The relationship between categorical levels of body mass index (BMI) and body fatness as assessed by DXA is shown in Table II (available at www.jpeds.com). We observed BMI to be an imperfect tool to categorize individuals with Thal according to body fatness. This was found to be the case particularly in adult male subjects. For example one very physically active male was categorized as overweight (BMI=25.8), yet had a body fat by DXA of 17.8%. More commonly, however, subjects had higher than expected body fat for a given BMI category: 15 of the 22 male subjects with BMI between 25 and 30 kg/m2 had body fat by DXA between 26.1 and 38.2%, values which are in contrast to published ethnic specific equations which predict body fat to be 21 to 25% in adult males according to overweight BMI criteria [19].

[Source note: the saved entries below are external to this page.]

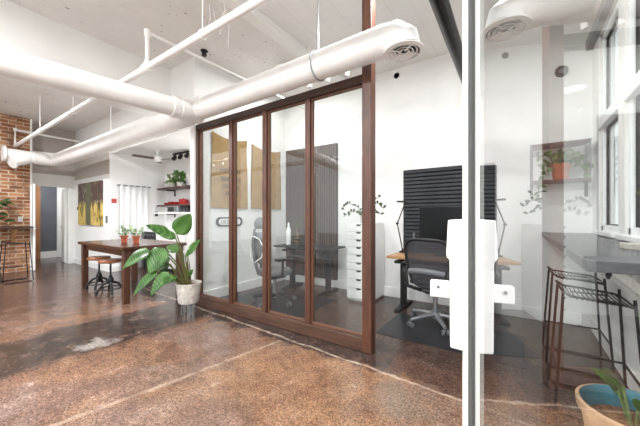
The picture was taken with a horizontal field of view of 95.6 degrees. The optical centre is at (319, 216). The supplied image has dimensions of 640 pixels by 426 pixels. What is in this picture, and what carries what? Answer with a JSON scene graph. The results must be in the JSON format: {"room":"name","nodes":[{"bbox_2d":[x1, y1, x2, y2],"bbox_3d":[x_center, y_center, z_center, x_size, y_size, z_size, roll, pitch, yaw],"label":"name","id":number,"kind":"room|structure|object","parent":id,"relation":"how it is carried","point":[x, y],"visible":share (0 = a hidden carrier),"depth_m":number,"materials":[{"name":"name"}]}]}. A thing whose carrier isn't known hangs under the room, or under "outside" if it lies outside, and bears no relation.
{"room":"open-plan office","nodes":[
{"label":"open-plan office","id":0,"kind":"room"},
{"bbox_2d":[0,113,29,272],"bbox_3d":[-7.875,-0.530,5.492,0.200,3.560,3.390,0,0,34],"label":"wall","id":1,"kind":"structure","parent":0,"point":[14,182],"depth_m":6.64,"materials":[{"name":"brick"}]},
{"bbox_2d":[0,226,33,245],"bbox_3d":[-7.214,0.432,5.907,0.417,0.435,1.920,0,0,34],"label":"countertop","id":2,"kind":"structure","parent":1,"relation":"attached to","point":[13,231],"depth_m":6.48,"materials":[{"name":"brown wood"}]},
{"bbox_2d":[0,198,15,221],"bbox_3d":[-6.838,-0.137,6.125,0.500,0.704,0.810,0,0,-1],"label":"rubber plant","id":3,"kind":"object","parent":2,"relation":"on","point":[6,199],"visible":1,"depth_m":6.22,"materials":[{"name":"green plant"}]},
{"bbox_2d":[0,226,33,228],"bbox_3d":[-7.214,0.233,5.907,0.417,0.035,1.920,0,0,34],"label":"countertop","id":4,"kind":"structure","parent":2,"relation":"on","point":[10,227],"depth_m":6.44,"materials":[{"name":"brown wood"}]},
{"bbox_2d":[30,119,31,269],"bbox_3d":[-7.011,-0.530,6.979,0.450,3.560,0.040,0,0,34],"label":"wall","id":5,"kind":"structure","parent":0,"point":[30,119],"depth_m":6.86,"materials":[{"name":"white paint"}]},
{"bbox_2d":[40,186,56,251],"bbox_3d":[-8.557,-0.050,8.749,0.200,2.600,4.000,0,0,34],"label":"wall","id":6,"kind":"structure","parent":0,"point":[48,195],"depth_m":8.90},
{"bbox_2d":[35,186,39,258],"bbox_3d":[-8.453,0.000,8.635,0.100,2.500,0.170,0,0,34],"label":"trim","id":7,"kind":"structure","parent":6,"relation":"attached to","point":[37,188],"depth_m":8.62,"materials":[{"name":"brown wood"}]},
{"bbox_2d":[40,251,56,258],"bbox_3d":[-8.319,1.150,8.883,0.040,0.200,0.390,0,0,34],"label":"baseboard","id":8,"kind":"structure","parent":6,"relation":"attached to","point":[47,254],"depth_m":8.87,"materials":[{"name":"white paint"}]},
{"bbox_2d":[32,124,74,176],"bbox_3d":[-6.943,-1.705,7.610,0.150,1.210,1.160,0,0,34],"label":"wall","id":9,"kind":"structure","parent":0,"point":[39,143],"depth_m":7.52,"materials":[{"name":"beige paint"}]},
{"bbox_2d":[32,173,74,263],"bbox_3d":[-6.943,0.075,7.610,0.150,2.350,1.160,0,0,34],"label":"wall","id":10,"kind":"structure","parent":9,"relation":"in","point":[36,177],"depth_m":7.79,"materials":[{"name":"white paint"}]},
{"bbox_2d":[32,182,71,264],"bbox_3d":[-6.918,0.195,7.496,0.020,2.110,0.780,0,0,34],"label":"doorway","id":11,"kind":"structure","parent":10,"relation":"attached to","point":[35,183],"depth_m":7.76,"materials":[{"name":"white paint"}]},
{"bbox_2d":[30,184,37,270],"bbox_3d":[-6.860,0.235,6.952,0.680,2.010,0.120,0,0,45],"label":"door","id":12,"kind":"structure","parent":11,"relation":"attached to","point":[34,228],"depth_m":6.72,"materials":[{"name":"white paint"}]},
{"bbox_2d":[60,189,65,262],"bbox_3d":[-7.113,0.235,8.056,0.600,2.010,0.120,0,0,42],"label":"door","id":13,"kind":"structure","parent":10,"relation":"attached to","point":[63,192],"depth_m":7.97,"materials":[{"name":"white paint"}]},
{"bbox_2d":[57,187,65,256],"bbox_3d":[-7.987,0.000,9.353,0.060,2.500,0.760,0,0,34],"label":"wall","id":14,"kind":"structure","parent":0,"point":[59,189],"depth_m":9.07,"materials":[{"name":"white paint"}]},
{"bbox_2d":[75,110,145,265],"bbox_3d":[-4.360,-0.530,6.428,5.450,3.560,0.200,0,0,34],"label":"wall","id":15,"kind":"structure","parent":0,"point":[111,190],"depth_m":6.83,"materials":[{"name":"white paint"}]},
{"bbox_2d":[74,258,80,264],"bbox_3d":[-6.440,1.176,7.715,0.450,0.147,0.020,0,0,34],"label":"baseboard","id":16,"kind":"structure","parent":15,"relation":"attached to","point":[77,261],"depth_m":7.71,"materials":[{"name":"white paint"}]},
{"bbox_2d":[78,180,102,225],"bbox_3d":[-5.721,-0.330,7.209,1.500,1.060,0.044,0,0,34],"label":"picture","id":17,"kind":"object","parent":15,"relation":"attached to","point":[90,194],"visible":1,"depth_m":7.13},
{"bbox_2d":[89,261,109,271],"bbox_3d":[-5.246,1.177,6.900,1.197,0.146,0.020,0,0,34],"label":"baseboard","id":18,"kind":"structure","parent":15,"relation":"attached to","point":[103,267],"depth_m":6.84,"materials":[{"name":"white paint"}]},
{"bbox_2d":[109,152,164,229],"bbox_3d":[-4.505,-0.140,7.163,0.200,2.780,1.250,0,0,34],"label":"wall","id":19,"kind":"structure","parent":0,"point":[134,171],"depth_m":7.26,"materials":[{"name":"white paint"}]},
{"bbox_2d":[112,266,142,271],"bbox_3d":[-4.572,1.190,6.870,0.020,0.120,0.690,0,0,34],"label":"baseboard","id":20,"kind":"structure","parent":19,"relation":"attached to","point":[114,268],"depth_m":6.68,"materials":[{"name":"white paint"}]},
{"bbox_2d":[117,184,150,269],"bbox_3d":[-4.463,0.234,6.977,0.079,1.971,0.730,0,0,34],"label":"curtain","id":21,"kind":"object","parent":19,"relation":"hanging from","point":[133,199],"visible":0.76,"depth_m":6.94,"materials":[{"name":"white fabric"}]},
{"bbox_2d":[111,126,189,161],"bbox_3d":[-2.891,-1.490,6.061,3.710,0.080,1.250,0,0,34],"label":"ceiling","id":22,"kind":"structure","parent":0,"point":[178,141],"depth_m":6.03,"materials":[{"name":"white paint"}]},
{"bbox_2d":[132,150,179,163],"bbox_3d":[-3.636,-1.330,6.293,0.920,0.240,0.805,0,0,34],"label":"ceiling fan","id":23,"kind":"object","parent":22,"relation":"hanging from","point":[158,159],"visible":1,"depth_m":6.30,"materials":[{"name":"white plastic"}]},
{"bbox_2d":[171,150,189,160],"bbox_3d":[-3.074,-1.358,6.386,0.621,0.184,0.125,0,0,34],"label":"track light","id":24,"kind":"object","parent":22,"relation":"hanging from","point":[180,154],"visible":1,"depth_m":6.35,"materials":[{"name":"black metal"}]},
{"bbox_2d":[165,157,189,228],"bbox_3d":[-2.426,-0.100,6.742,3.710,2.700,0.400,0,0,34],"label":"wall","id":25,"kind":"structure","parent":0,"point":[183,164],"depth_m":7.32,"materials":[{"name":"white paint"}]},
{"bbox_2d":[154,212,189,216],"bbox_3d":[-3.320,-0.050,6.904,1.830,0.120,0.339,0,0,34],"label":"wall shelf","id":26,"kind":"object","parent":25,"relation":"attached to","point":[166,213],"visible":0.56,"depth_m":6.84,"materials":[{"name":"white paint"}]},
{"bbox_2d":[167,206,185,211],"bbox_3d":[-3.397,-0.182,6.942,0.440,0.145,0.305,0,0,34],"label":"microwave","id":27,"kind":"object","parent":26,"relation":"on","point":[169,208],"visible":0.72,"depth_m":6.80,"materials":[{"name":"metal"}]},
{"bbox_2d":[157,185,189,195],"bbox_3d":[-3.300,-0.620,6.933,1.830,0.200,0.269,0,0,34],"label":"wall shelf","id":28,"kind":"object","parent":25,"relation":"attached to","point":[174,189],"visible":0.53,"depth_m":7.02,"materials":[{"name":"brown wood"}]},
{"bbox_2d":[164,172,178,186],"bbox_3d":[-3.635,-0.927,7.173,0.409,0.414,0.258,0,0,4],"label":"trailing plant","id":29,"kind":"object","parent":28,"relation":"on","point":[171,184],"visible":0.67,"depth_m":7.14,"materials":[{"name":"green plant"}]},
{"bbox_2d":[171,170,186,185],"bbox_3d":[-3.382,-0.925,7.004,0.334,0.411,0.283,0,0,13],"label":"trailing plant","id":30,"kind":"object","parent":28,"relation":"on","point":[180,181],"visible":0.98,"depth_m":6.97,"materials":[{"name":"green plant"}]},
{"bbox_2d":[157,204,189,207],"bbox_3d":[-3.300,-0.200,6.933,1.830,0.200,0.269,0,0,34],"label":"wall shelf","id":31,"kind":"object","parent":25,"relation":"attached to","point":[187,205],"visible":0.34,"depth_m":6.86,"materials":[{"name":"brown wood"}]},
{"bbox_2d":[179,198,187,203],"bbox_3d":[-3.241,-0.375,6.887,0.204,0.150,0.202,0,0,34],"label":"pot","id":32,"kind":"object","parent":31,"relation":"on","point":[181,201],"visible":0.89,"depth_m":6.80,"materials":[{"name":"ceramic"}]},
{"bbox_2d":[170,59,189,98],"bbox_3d":[-1.563,-1.920,5.203,0.550,0.780,1.970,0,0,34],"label":"wall","id":33,"kind":"structure","parent":0,"point":[180,74],"depth_m":4.37,"materials":[{"name":"white paint"}]},
{"bbox_2d":[175,280,201,314],"bbox_3d":[-1.700,1.048,3.752,0.315,0.405,0.315,0,0,34],"label":"pot","id":34,"kind":"object","parent":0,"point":[188,292],"depth_m":3.66,"materials":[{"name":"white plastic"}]},
{"bbox_2d":[190,57,284,303],"bbox_3d":[-1.295,-0.530,5.019,0.100,3.560,1.970,0,0,34],"label":"wall","id":35,"kind":"structure","parent":0,"point":[205,78],"depth_m":4.61,"materials":[{"name":"white paint"}]},
{"bbox_2d":[211,131,247,208],"bbox_3d":[-1.440,-0.723,4.676,0.024,1.165,0.724,0,0,34],"label":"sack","id":36,"kind":"object","parent":35,"relation":"attached to","point":[220,145],"visible":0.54,"depth_m":4.58,"materials":[{"name":"brown"}]},
{"bbox_2d":[216,217,242,225],"bbox_3d":[-1.455,0.075,4.680,0.017,0.145,0.520,0,0,34],"label":"oval sign","id":37,"kind":"object","parent":35,"relation":"attached to","point":[220,221],"visible":0.54,"depth_m":4.60,"materials":[{"name":"white plastic"}]},
{"bbox_2d":[203,278,284,296],"bbox_3d":[-1.217,1.175,5.027,0.020,0.150,1.830,0,0,34],"label":"baseboard","id":38,"kind":"structure","parent":35,"relation":"attached to","point":[222,291],"depth_m":4.83,"materials":[{"name":"white paint"}]},
{"bbox_2d":[251,144,280,208],"bbox_3d":[-0.975,-0.713,5.358,0.024,1.125,0.774,0,0,34],"label":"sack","id":39,"kind":"object","parent":35,"relation":"attached to","point":[256,167],"visible":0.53,"depth_m":5.24,"materials":[{"name":"brown"}]},
{"bbox_2d":[0,0,595,131],"bbox_3d":[-4.109,-2.385,4.622,14.000,0.150,6.200,0,0,34],"label":"ceiling","id":40,"kind":"structure","parent":0,"point":[250,52],"depth_m":3.54,"materials":[{"name":"paint"}]},
{"bbox_2d":[0,0,169,115],"bbox_3d":[-3.637,-1.995,3.186,0.600,0.630,4.360,0,0,34],"label":"ceiling beam","id":41,"kind":"structure","parent":40,"relation":"attached to","point":[23,30],"depth_m":3.56,"materials":[{"name":"white paint"}]},
{"bbox_2d":[13,0,304,146],"bbox_3d":[-2.498,-1.936,5.255,8.812,0.748,2.898,0,0,34],"label":"pipe","id":42,"kind":"object","parent":40,"relation":"hanging from","point":[249,6],"visible":0.98,"depth_m":3.08,"materials":[{"name":"white metal"}]},
{"bbox_2d":[200,49,207,56],"bbox_3d":[-1.608,-2.275,4.029,0.100,0.070,0.098,0,0,34],"label":"sprinkler","id":43,"kind":"object","parent":40,"relation":"attached to","point":[204,51],"visible":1,"depth_m":4.01,"materials":[{"name":"black metal"}]},
{"bbox_2d":[0,0,424,167],"bbox_3d":[-3.805,-1.682,3.147,8.667,1.256,3.918,0,0,34],"label":"air duct","id":44,"kind":"object","parent":40,"relation":"hanging from","point":[397,41],"visible":1,"depth_m":2.90,"materials":[{"name":"white metal"}]},
{"bbox_2d":[384,40,424,62],"bbox_3d":[0.656,-1.292,2.264,0.304,0.026,0.304,0,0,34],"label":"diffuser","id":45,"kind":"object","parent":44,"relation":"attached to","point":[399,51],"depth_m":2.25,"materials":[{"name":"white metal"}]},
{"bbox_2d":[201,1,229,45],"bbox_3d":[-1.156,-2.126,3.163,0.311,0.374,0.257,0,0,-5],"label":"loose wires","id":46,"kind":"object","parent":40,"relation":"hanging from","point":[223,13],"visible":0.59,"depth_m":3.19,"materials":[{"name":"white plastic"}]},
{"bbox_2d":[219,0,344,82],"bbox_3d":[-1.267,-2.260,2.560,0.220,0.100,6.000,0,0,34],"label":"ceiling beam","id":47,"kind":"structure","parent":40,"relation":"attached to","point":[256,17],"depth_m":3.49,"materials":[{"name":"white paint"}]},
{"bbox_2d":[308,71,349,89],"bbox_3d":[0.224,-2.012,3.654,1.250,0.596,0.083,0,0,34],"label":"track light","id":48,"kind":"object","parent":40,"relation":"hanging from","point":[346,76],"visible":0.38,"depth_m":3.71,"materials":[{"name":"white metal"}]},
{"bbox_2d":[0,257,628,425],"bbox_3d":[-3.985,1.310,4.538,14.300,0.120,6.200,0,0,34],"label":"floor","id":49,"kind":"structure","parent":0,"point":[70,355],"depth_m":2.44,"materials":[{"name":"concrete"}]},
{"bbox_2d":[0,241,33,284],"bbox_3d":[-5.904,0.854,5.630,0.436,0.791,0.427,0,0,34],"label":"bar stool","id":50,"kind":"object","parent":49,"relation":"on","point":[2,242],"visible":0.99,"depth_m":5.62,"materials":[{"name":"black metal"}]},
{"bbox_2d":[85,255,110,290],"bbox_3d":[-3.844,0.967,5.046,0.330,0.554,0.330,0,0,24],"label":"stool","id":51,"kind":"object","parent":49,"relation":"on","point":[99,278],"visible":0.81,"depth_m":5.00,"materials":[{"name":"brown wood"}]},
{"bbox_2d":[95,258,121,295],"bbox_3d":[-3.398,0.967,4.706,0.330,0.554,0.330,0,0,2],"label":"stool","id":52,"kind":"object","parent":49,"relation":"on","point":[110,280],"visible":0.94,"depth_m":4.65,"materials":[{"name":"black metal"}]},
{"bbox_2d":[78,239,186,303],"bbox_3d":[-3.240,0.840,4.973,1.780,0.820,0.960,0,0,34],"label":"dining table","id":53,"kind":"object","parent":49,"relation":"on","point":[115,247],"visible":0.69,"depth_m":4.71,"materials":[{"name":"brown wood"}]},
{"bbox_2d":[115,225,131,241],"bbox_3d":[-3.323,0.284,4.934,0.183,0.292,0.266,0,0,43],"label":"seedling","id":54,"kind":"object","parent":53,"relation":"on","point":[124,238],"visible":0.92,"depth_m":4.91,"materials":[{"name":"plant"}]},
{"bbox_2d":[120,235,128,241],"bbox_3d":[-3.335,0.372,4.941,0.124,0.115,0.122,0,0,-6],"label":"pot","id":55,"kind":"object","parent":54,"relation":"on","point":[124,238],"depth_m":4.91,"materials":[{"name":"ceramic"}]},
{"bbox_2d":[128,225,143,242],"bbox_3d":[-3.071,0.282,4.874,0.202,0.295,0.248,0,0,44],"label":"seedling","id":56,"kind":"object","parent":53,"relation":"on","point":[135,238],"visible":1,"depth_m":4.83,"materials":[{"name":"plant"}]},
{"bbox_2d":[132,236,139,242],"bbox_3d":[-3.072,0.372,4.846,0.122,0.115,0.124,0,0,44],"label":"pot","id":57,"kind":"object","parent":56,"relation":"on","point":[135,238],"depth_m":4.81,"materials":[{"name":"ceramic"}]},
{"bbox_2d":[144,232,155,268],"bbox_3d":[-3.937,0.802,7.126,0.560,0.895,0.570,0,0,34],"label":"oven","id":58,"kind":"object","parent":49,"relation":"on","point":[147,235],"visible":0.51,"depth_m":6.95,"materials":[{"name":"black plastic"}]},
{"bbox_2d":[122,214,201,314],"bbox_3d":[-1.993,0.604,3.737,0.879,1.292,0.591,0,0,13],"label":"potted calathea","id":59,"kind":"object","parent":49,"relation":"on","point":[188,291],"visible":1,"depth_m":3.67,"materials":[{"name":"green plant"}]},
{"bbox_2d":[156,233,189,276],"bbox_3d":[-2.488,0.800,6.163,2.860,0.900,0.606,0,0,34],"label":"base cabinet","id":60,"kind":"object","parent":49,"relation":"on","point":[182,238],"visible":0.22,"depth_m":6.24,"materials":[{"name":"white paint"}]},
{"bbox_2d":[227,288,335,316],"bbox_3d":[-0.608,1.247,4.314,1.370,0.006,1.000,0,0,34],"label":"chair mat","id":61,"kind":"object","parent":49,"relation":"on","point":[297,309],"visible":0.5,"depth_m":4.22,"materials":[{"name":"grey plastic"}]},
{"bbox_2d":[250,217,296,307],"bbox_3d":[-0.684,0.624,4.228,0.650,1.239,0.676,0,0,3],"label":"desk chair","id":62,"kind":"object","parent":61,"relation":"on","point":[277,272],"visible":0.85,"depth_m":4.02,"materials":[{"name":"black plastic"}]},
{"bbox_2d":[196,0,374,353],"bbox_3d":[-0.645,-0.530,3.464,2.772,3.560,0.125,0,0,34],"label":"sliding door frame","id":63,"kind":"structure","parent":49,"relation":"on","point":[364,341],"depth_m":3.07,"materials":[{"name":"brown wood"}]},
{"bbox_2d":[273,243,345,296],"bbox_3d":[-0.193,0.873,5.011,1.130,0.755,0.580,0,0,34],"label":"desk","id":64,"kind":"object","parent":49,"relation":"on","point":[327,250],"visible":0.96,"depth_m":4.83,"materials":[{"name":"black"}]},
{"bbox_2d":[286,222,290,244],"bbox_3d":[-0.564,0.295,5.204,0.094,0.400,0.093,0,0,34],"label":"water bottle","id":65,"kind":"object","parent":64,"relation":"on","point":[288,230],"visible":0.99,"depth_m":5.17,"materials":[{"name":"white plastic"}]},
{"bbox_2d":[295,220,300,244],"bbox_3d":[-0.392,0.265,5.135,0.122,0.461,0.118,0,0,34],"label":"bottle vase","id":66,"kind":"object","parent":64,"relation":"on","point":[297,242],"visible":0.97,"depth_m":5.11,"materials":[{"name":"brown ceramic"}]},
{"bbox_2d":[291,236,304,246],"bbox_3d":[-0.306,0.413,4.907,0.290,0.164,0.209,0,0,34],"label":"tray","id":67,"kind":"object","parent":64,"relation":"on","point":[293,236],"visible":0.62,"depth_m":4.91,"materials":[{"name":"black metal"}]},
{"bbox_2d":[347,222,383,301],"bbox_3d":[0.710,0.670,4.480,0.385,1.160,0.520,0,0,34],"label":"base cabinet","id":68,"kind":"object","parent":49,"relation":"on","point":[354,230],"visible":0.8,"depth_m":4.34,"materials":[{"name":"white plastic"}]},
{"bbox_2d":[341,195,385,222],"bbox_3d":[0.659,-0.124,4.428,0.686,0.428,0.200,0,0,0],"label":"trailing plant","id":69,"kind":"object","parent":68,"relation":"on","point":[359,212],"visible":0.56,"depth_m":4.41,"materials":[{"name":"green plant"}]},
{"bbox_2d":[386,252,412,311],"bbox_3d":[1.528,0.882,3.812,1.135,0.735,0.620,0,0,34],"label":"desk","id":70,"kind":"object","parent":49,"relation":"on","point":[404,302],"visible":0.38,"depth_m":4.01,"materials":[{"name":"brown wood"}]},
{"bbox_2d":[396,201,406,252],"bbox_3d":[1.191,0.139,4.224,0.165,0.753,0.090,0,0,34],"label":"desk lamp","id":71,"kind":"object","parent":70,"relation":"on","point":[404,202],"visible":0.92,"depth_m":4.22,"materials":[{"name":"black metal"}]},
{"bbox_2d":[419,206,461,242],"bbox_3d":[1.651,0.188,3.837,0.660,0.655,0.180,0,0,34],"label":"monitor","id":72,"kind":"object","parent":70,"relation":"on","point":[433,221],"visible":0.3,"depth_m":3.88,"materials":[{"name":"black plastic"}]},
{"bbox_2d":[375,313,461,353],"bbox_3d":[1.365,1.247,3.082,1.320,0.006,0.790,0,0,34],"label":"chair mat","id":73,"kind":"object","parent":49,"relation":"on","point":[427,331],"visible":0.43,"depth_m":3.15,"materials":[{"name":"grey plastic"}]},
{"bbox_2d":[401,238,449,335],"bbox_3d":[1.337,0.735,3.360,0.690,1.017,0.702,0,0,42],"label":"desk chair","id":74,"kind":"object","parent":73,"relation":"on","point":[426,259],"visible":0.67,"depth_m":3.17,"materials":[{"name":"fabric"}]},
{"bbox_2d":[542,266,614,378],"bbox_3d":[2.191,0.854,2.500,0.427,0.791,0.436,0,0,34],"label":"bar stool","id":75,"kind":"object","parent":49,"relation":"on","point":[547,327],"visible":0.97,"depth_m":2.45,"materials":[{"name":"black metal"}]},
{"bbox_2d":[548,280,639,421],"bbox_3d":[1.785,0.854,1.905,0.427,0.791,0.436,0,0,34],"label":"bar stool","id":76,"kind":"object","parent":49,"relation":"on","point":[634,306],"visible":0.98,"depth_m":1.91,"materials":[{"name":"black metal"}]},
{"bbox_2d":[575,367,639,425],"bbox_3d":[1.475,0.974,1.354,0.430,0.551,0.430,0,0,14],"label":"planter","id":77,"kind":"object","parent":49,"relation":"on","point":[612,404],"visible":1,"depth_m":1.43,"materials":[{"name":"beige ceramic"}]},
{"bbox_3d":[-0.088,-0.530,-0.394,0.100,3.560,0.090,0,0,34],"label":"door frame","id":78,"kind":"structure","parent":49,"relation":"on","visible":0},
{"bbox_2d":[430,0,549,425],"bbox_3d":[0.109,-0.175,0.188,0.109,2.850,1.054,0,0,23],"label":"door","id":79,"kind":"structure","parent":78,"relation":"attached to","point":[490,290],"depth_m":0.33,"materials":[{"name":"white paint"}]},
{"bbox_2d":[285,11,592,314],"bbox_3d":[1.177,-0.530,4.615,4.640,3.560,0.150,0,0,34],"label":"wall","id":80,"kind":"structure","parent":0,"point":[418,113],"depth_m":4.17,"materials":[{"name":"white paint"}]},
{"bbox_2d":[286,143,337,279],"bbox_3d":[-0.183,-0.095,5.425,1.180,2.410,0.044,0,0,34],"label":"panel","id":81,"kind":"object","parent":80,"relation":"attached to","point":[325,156],"visible":0.75,"depth_m":5.32,"materials":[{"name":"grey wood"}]},
{"bbox_2d":[403,165,461,249],"bbox_3d":[1.770,-0.005,4.092,1.198,1.410,0.044,0,0,34],"label":"panel","id":82,"kind":"object","parent":80,"relation":"attached to","point":[439,186],"visible":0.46,"depth_m":4.22,"materials":[{"name":"grey fabric"}]},
{"bbox_2d":[285,274,592,326],"bbox_3d":[1.171,1.175,4.516,4.540,0.150,0.020,0,0,34],"label":"baseboard","id":83,"kind":"structure","parent":80,"relation":"attached to","point":[568,317],"depth_m":4.23,"materials":[{"name":"white paint"}]},
{"bbox_2d":[429,0,461,82],"bbox_3d":[0.908,-1.630,2.195,0.129,0.224,4.153,0,0,34],"label":"pipe","id":84,"kind":"object","parent":80,"relation":"attached to","point":[442,10],"visible":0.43,"depth_m":2.43,"materials":[{"name":"metal"}]},
{"bbox_2d":[555,65,568,76],"bbox_3d":[2.818,-1.700,3.382,0.124,0.124,0.035,0,0,34],"label":"round speaker","id":85,"kind":"object","parent":80,"relation":"attached to","point":[561,71],"visible":1,"depth_m":3.37},
{"bbox_2d":[533,138,591,196],"bbox_3d":[2.728,-0.550,3.313,0.530,0.640,0.250,0,0,34],"label":"shelf","id":86,"kind":"object","parent":80,"relation":"attached to","point":[582,142],"visible":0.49,"depth_m":3.26,"materials":[{"name":"brown wood"}]},
{"bbox_2d":[534,148,592,191],"bbox_3d":[2.751,-0.521,3.252,0.653,0.487,0.269,0,0,19],"label":"trailing plant","id":87,"kind":"object","parent":86,"relation":"on","point":[560,169],"visible":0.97,"depth_m":3.23,"materials":[{"name":"green plant"}]},
{"bbox_2d":[593,0,639,379],"bbox_3d":[1.451,-0.530,0.795,0.120,3.560,6.150,0,0,34],"label":"wall","id":88,"kind":"structure","parent":0,"point":[629,326],"depth_m":2.39,"materials":[{"name":"white paint"}]},
{"bbox_2d":[542,232,639,300],"bbox_3d":[2.084,0.386,2.228,0.459,0.408,2.769,0,0,34],"label":"countertop","id":89,"kind":"structure","parent":88,"relation":"attached to","point":[603,255],"depth_m":1.49,"materials":[{"name":"stone"}]},
{"bbox_2d":[620,242,639,249],"bbox_3d":[1.799,0.166,1.641,0.120,0.032,0.140,0,0,34],"label":"wooden block","id":90,"kind":"object","parent":89,"relation":"on","point":[626,245],"visible":1,"depth_m":1.61,"materials":[{"name":"beige wood"}]},
{"bbox_2d":[585,0,617,232],"bbox_3d":[1.376,-0.910,0.756,0.160,2.120,6.000,0,0,34],"label":"window","id":91,"kind":"structure","parent":88,"relation":"in","point":[608,122],"depth_m":2.80,"materials":[{"name":"paint"}]},
{"bbox_2d":[592,230,618,237],"bbox_3d":[2.676,0.155,2.713,0.080,0.040,0.760,0,0,34],"label":"window sill","id":92,"kind":"structure","parent":88,"relation":"attached to","point":[597,232],"depth_m":2.62,"materials":[{"name":"white paint"}]},
{"bbox_2d":[591,317,639,391],"bbox_3d":[1.515,1.185,1.012,0.020,0.130,5.380,0,0,34],"label":"baseboard","id":93,"kind":"structure","parent":88,"relation":"attached to","point":[632,385],"depth_m":2.39,"materials":[{"name":"white paint"}]},
{"bbox_2d":[615,234,639,242],"bbox_3d":[2.076,0.155,1.834,0.080,0.040,1.130,0,0,34],"label":"window sill","id":94,"kind":"structure","parent":88,"relation":"attached to","point":[625,237],"depth_m":2.06,"materials":[{"name":"white paint"}]},
{"bbox_2d":[623,0,639,235],"bbox_3d":[2.121,-0.860,1.803,0.110,2.020,1.070,0,0,34],"label":"window","id":95,"kind":"structure","parent":88,"relation":"in","point":[631,92],"depth_m":2.20,"materials":[{"name":"paint"}]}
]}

Table 2. Range of Percentage Body Fat measured by DXA in Adult and Pediatric Subjects with Thalassemia According to Body Mass Index (BMI) cutoff criteria.
| Males | Females | ||||
|---|---|---|---|---|---|
| Adult Subjects, >20 yrs (n=187) |
BMI Criteria | n | % Body Fat (range) |
n | % Body Fat (range) |
| Underweight | < 18.5 | 7 | 10.5% - 25.5% | 4 | 27.1% - 32.4% |
| Normal Weight | 18.5 – 24.9 | 52 | 10.8% - 35.5% | 70 | 24.6% - 43.9% |
| Overweight | 25.0 – 29.9 | 22 | 17.8% - 38.2% | 12 | 30.5% - 46.4% |
| Obese | > 30.0 | 1 | 38.1% | 5 | 39.3% - 46.6% |
|
Pediatric Subjects, ≤ 20 yrs
(n=183) |
|||||
| Underweight | <5th | 11 | 12.8% - 25.8% | 6 | 15.4% - 32.7% |
| Normal Weight | 5th – 85th | 65 | 10.6% - 37.9% | 79 | 16.7% - 38.7% |
| At risk for Overweight | >85th – 95th | 10 | 8.5% - 35.2% | 5 | 29.7% - 47.3% |
| Overweight | > 95th | 4 | 21.3% - 42.5% | 1 | 40.5% |
Body Composition: SubEGroup Comparisons
TxThal had more total body fat mass (14.3±7.4 vs. 11.4±5.4 kgs, p<0.0001), and percentage body fat (27.3±7% vs. 24.9±8% p=0.007, Figure 3) compared with NTxThal. However, absolute lean mass (34.6 ±11.1 vs. 32.7±12.8, p=0.16) was not significantly different in Tx vs. NTxThal. After adjustment for age, sex and ethnicity, total body fat mass and percentage body fat remained significantly higher in TxThal vs. NTxThal (both p<0.003).
Figure 3.
Percentage Body Fat determined by DXA in A, adults (≥ 20 years) and B, pediatric subjects (< 20 years) with transfusion (TxThal) and non-transfusion dependent thalassemia (NTxThal)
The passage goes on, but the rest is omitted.